• [WHAT TO PRODUCE]
Filter the listing and keep only the lines with the word "possible".
BEGIN DATA TO PROCESS
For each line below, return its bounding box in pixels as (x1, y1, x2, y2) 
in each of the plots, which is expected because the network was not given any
END DATA TO PROCESS
BEGIN DATA TO PROCESS
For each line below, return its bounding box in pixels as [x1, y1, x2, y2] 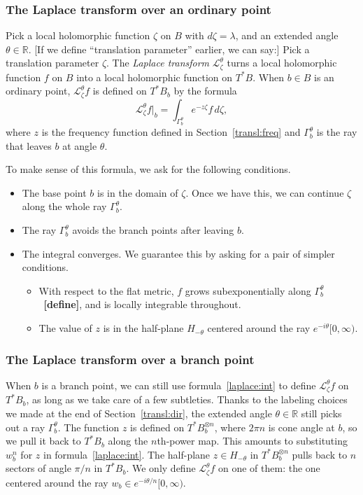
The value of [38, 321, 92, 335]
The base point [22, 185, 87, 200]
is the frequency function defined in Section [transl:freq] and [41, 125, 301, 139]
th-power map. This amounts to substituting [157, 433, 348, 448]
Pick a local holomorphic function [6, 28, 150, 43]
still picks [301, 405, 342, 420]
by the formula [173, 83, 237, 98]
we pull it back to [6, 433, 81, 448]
END DATA TO PROCESS
BEGIN DATA TO PROCESS
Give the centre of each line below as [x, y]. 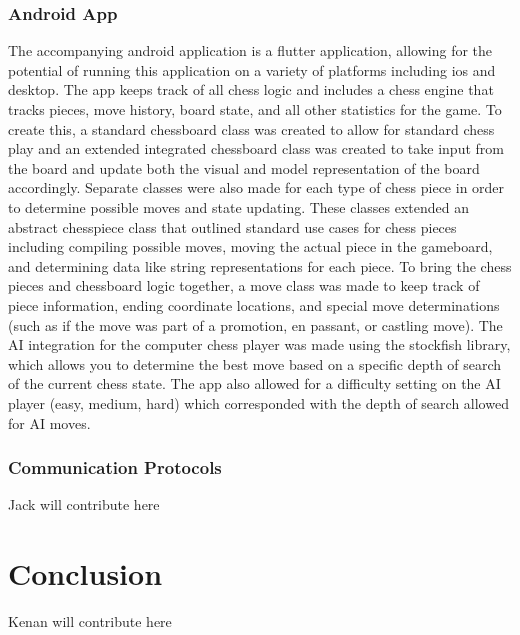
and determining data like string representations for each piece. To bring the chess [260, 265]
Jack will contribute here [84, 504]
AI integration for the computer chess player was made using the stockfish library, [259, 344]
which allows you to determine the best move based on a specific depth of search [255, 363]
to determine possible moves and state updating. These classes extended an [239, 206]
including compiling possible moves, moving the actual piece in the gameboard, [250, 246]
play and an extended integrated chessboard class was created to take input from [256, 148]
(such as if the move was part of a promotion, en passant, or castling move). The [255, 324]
END DATA TO PROCESS
• [OUTPUT FOR THIS TASK]
to determine possible moves and state updating. These classes extended an [239, 206]
including compiling possible moves, moving the actual piece in the gameboard, [250, 246]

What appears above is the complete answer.